=== Begin Enclosure ===

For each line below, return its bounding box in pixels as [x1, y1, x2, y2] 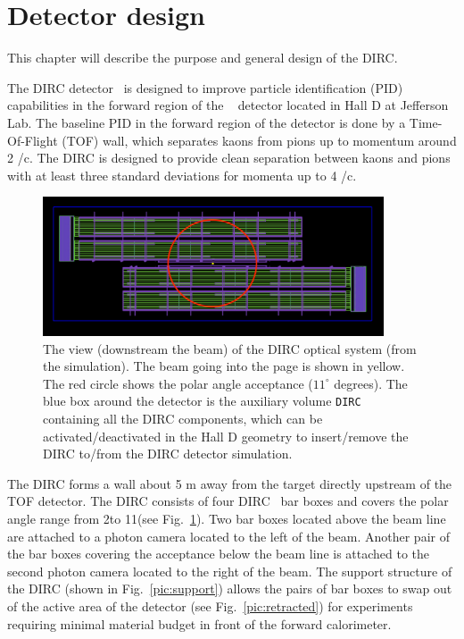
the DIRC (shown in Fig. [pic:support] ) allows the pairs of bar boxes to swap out [7, 579, 452, 598]
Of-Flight [7, 130, 58, 149]
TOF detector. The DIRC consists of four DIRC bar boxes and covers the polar [7, 492, 449, 510]
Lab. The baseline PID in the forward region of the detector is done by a [7, 113, 406, 131]
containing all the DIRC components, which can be [43, 409, 323, 428]
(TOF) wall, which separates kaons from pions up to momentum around [62, 130, 457, 149]
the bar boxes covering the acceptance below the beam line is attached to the [7, 544, 430, 563]
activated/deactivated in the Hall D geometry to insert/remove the [43, 426, 409, 445]
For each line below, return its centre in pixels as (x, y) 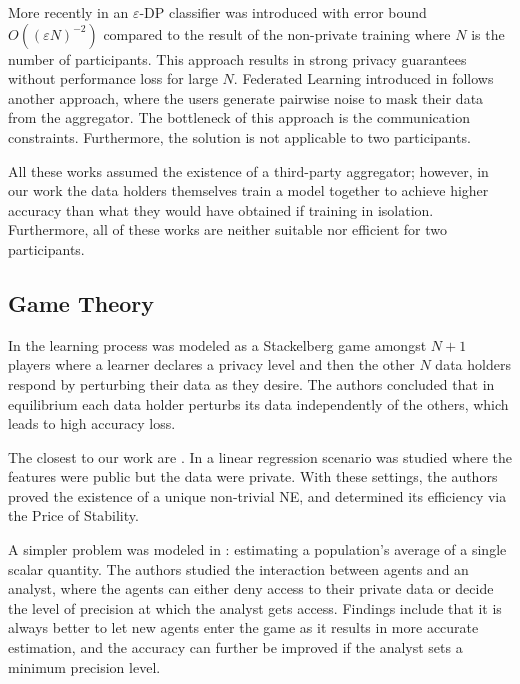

=== End Enclosure ===

Where the data contains images, drop them and print the rest exactly.

For each line below, return its bounding box in pixels as [x1, y1, x2, y2] 
the DIRC (shown in Fig. [pic:support] ) allows the pairs of bar boxes to swap out [7, 579, 452, 598]
Of-Flight [7, 130, 58, 149]
TOF detector. The DIRC consists of four DIRC bar boxes and covers the polar [7, 492, 449, 510]
Lab. The baseline PID in the forward region of the detector is done by a [7, 113, 406, 131]
containing all the DIRC components, which can be [43, 409, 323, 428]
(TOF) wall, which separates kaons from pions up to momentum around [62, 130, 457, 149]
the bar boxes covering the acceptance below the beam line is attached to the [7, 544, 430, 563]
activated/deactivated in the Hall D geometry to insert/remove the [43, 426, 409, 445]
For each line below, return its centre in pixels as (x, y) 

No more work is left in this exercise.